(YOUR ASSIGNMENT) Repeat every record exactly, but omit the images.
Top of TASK INPUTS
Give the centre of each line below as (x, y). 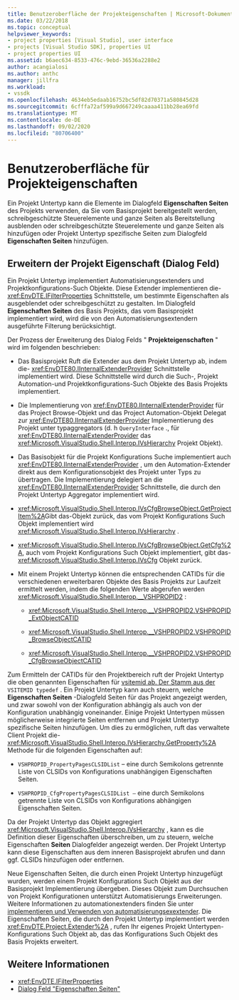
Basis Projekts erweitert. (43, 942)
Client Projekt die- (34, 735)
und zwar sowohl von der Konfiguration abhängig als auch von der (105, 705)
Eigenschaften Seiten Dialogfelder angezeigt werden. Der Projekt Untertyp (117, 845)
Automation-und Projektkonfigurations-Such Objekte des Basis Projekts (123, 384)
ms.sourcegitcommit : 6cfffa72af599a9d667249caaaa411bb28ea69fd (103, 107)
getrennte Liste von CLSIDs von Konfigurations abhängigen (105, 801)
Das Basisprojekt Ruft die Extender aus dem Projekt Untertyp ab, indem (122, 361)
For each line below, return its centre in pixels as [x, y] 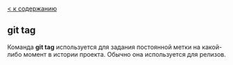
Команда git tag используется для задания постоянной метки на [104, 47]
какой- [212, 47]
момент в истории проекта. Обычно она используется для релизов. [125, 54]
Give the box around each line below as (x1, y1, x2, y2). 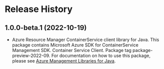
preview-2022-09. (12, 52, 50, 58)
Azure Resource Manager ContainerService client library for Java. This (12, 36, 159, 42)
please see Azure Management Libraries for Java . (12, 58, 116, 63)
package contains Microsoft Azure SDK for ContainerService (12, 42, 139, 48)
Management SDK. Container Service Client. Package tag (12, 47, 132, 53)
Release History (5, 3, 73, 15)
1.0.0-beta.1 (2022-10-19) (5, 23, 87, 32)
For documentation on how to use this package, (51, 52, 151, 58)
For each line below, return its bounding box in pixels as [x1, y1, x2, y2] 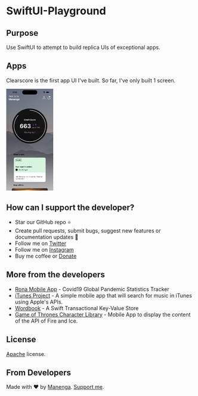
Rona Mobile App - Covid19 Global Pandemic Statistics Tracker [14, 285, 170, 293]
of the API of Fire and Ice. [14, 317, 78, 324]
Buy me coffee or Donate [14, 252, 77, 259]
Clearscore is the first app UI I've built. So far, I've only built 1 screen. [6, 76, 176, 84]
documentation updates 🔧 [14, 233, 79, 240]
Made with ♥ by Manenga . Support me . [6, 383, 104, 391]
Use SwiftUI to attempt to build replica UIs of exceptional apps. [6, 44, 160, 51]
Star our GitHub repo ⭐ [14, 218, 72, 225]
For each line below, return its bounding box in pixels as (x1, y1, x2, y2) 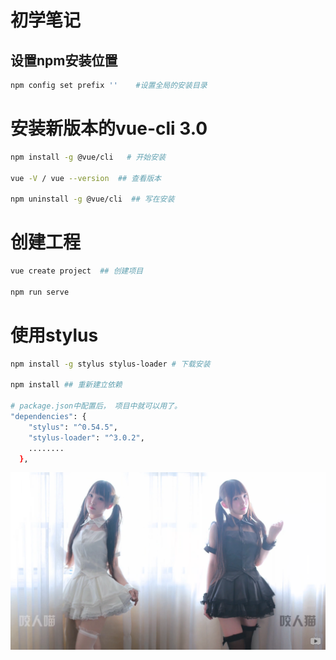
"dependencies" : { (10, 412, 87, 422)
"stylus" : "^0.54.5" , (28, 422, 118, 432)
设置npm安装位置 (10, 52, 118, 69)
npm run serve (10, 287, 70, 297)
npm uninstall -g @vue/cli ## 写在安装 (10, 194, 175, 205)
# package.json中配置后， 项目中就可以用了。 (10, 401, 182, 411)
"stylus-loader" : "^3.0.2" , (28, 432, 145, 443)
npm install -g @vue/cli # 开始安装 (10, 152, 167, 162)
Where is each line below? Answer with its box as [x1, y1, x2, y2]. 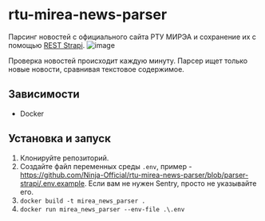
Bottom of TASK INPUTS
(YOUR SOLUTION)
Give the centre of each line below as (x, y). 
Basis Projekts erweitert. (43, 942)
Client Projekt die- (34, 735)
und zwar sowohl von der Konfiguration abhängig als auch von der (105, 705)
Eigenschaften Seiten Dialogfelder angezeigt werden. Der Projekt Untertyp (117, 845)
Automation-und Projektkonfigurations-Such Objekte des Basis Projekts (123, 384)
ms.sourcegitcommit : 6cfffa72af599a9d667249caaaa411bb28ea69fd (103, 107)
getrennte Liste von CLSIDs von Konfigurations abhängigen (105, 801)
Das Basisprojekt Ruft die Extender aus dem Projekt Untertyp ab, indem (122, 361)
For each line below, return its centre in pixels as [x, y] 
Команда git tag используется для задания постоянной метки на [104, 47]
какой- [212, 47]
момент в истории проекта. Обычно она используется для релизов. [125, 54]
Give the box around each line below as (x1, y1, x2, y2). 
preview-2022-09. (12, 52, 50, 58)
Azure Resource Manager ContainerService client library for Java. This (12, 36, 159, 42)
please see Azure Management Libraries for Java . (12, 58, 116, 63)
package contains Microsoft Azure SDK for ContainerService (12, 42, 139, 48)
Management SDK. Container Service Client. Package tag (12, 47, 132, 53)
Release History (5, 3, 73, 15)
1.0.0-beta.1 (2022-10-19) (5, 23, 87, 32)
For documentation on how to use this package, (51, 52, 151, 58)
For each line below, return its bounding box in pixels as [x1, y1, x2, y2] 
Rona Mobile App - Covid19 Global Pandemic Statistics Tracker [14, 285, 170, 293]
of the API of Fire and Ice. [14, 317, 78, 324]
Buy me coffee or Donate [14, 252, 77, 259]
Clearscore is the first app UI I've built. So far, I've only built 1 screen. [6, 76, 176, 84]
documentation updates 🔧 [14, 233, 79, 240]
Made with ♥ by Manenga . Support me . [6, 383, 104, 391]
Use SwiftUI to attempt to build replica UIs of exceptional apps. [6, 44, 160, 51]
Star our GitHub repo ⭐ [14, 218, 72, 225]
For each line below, return its bounding box in pixels as (x1, y1, x2, y2) 
"dependencies" : { (10, 412, 87, 422)
"stylus" : "^0.54.5" , (28, 422, 118, 432)
设置npm安装位置 (10, 52, 118, 69)
npm run serve (10, 287, 70, 297)
npm uninstall -g @vue/cli ## 写在安装 (10, 194, 175, 205)
# package.json中配置后， 项目中就可以用了。 (10, 401, 182, 411)
"stylus-loader" : "^3.0.2" , (28, 432, 145, 443)
npm install -g @vue/cli # 开始安装 (10, 152, 167, 162)
Where is each line below? Answer with its box as [x1, y1, x2, y2]. 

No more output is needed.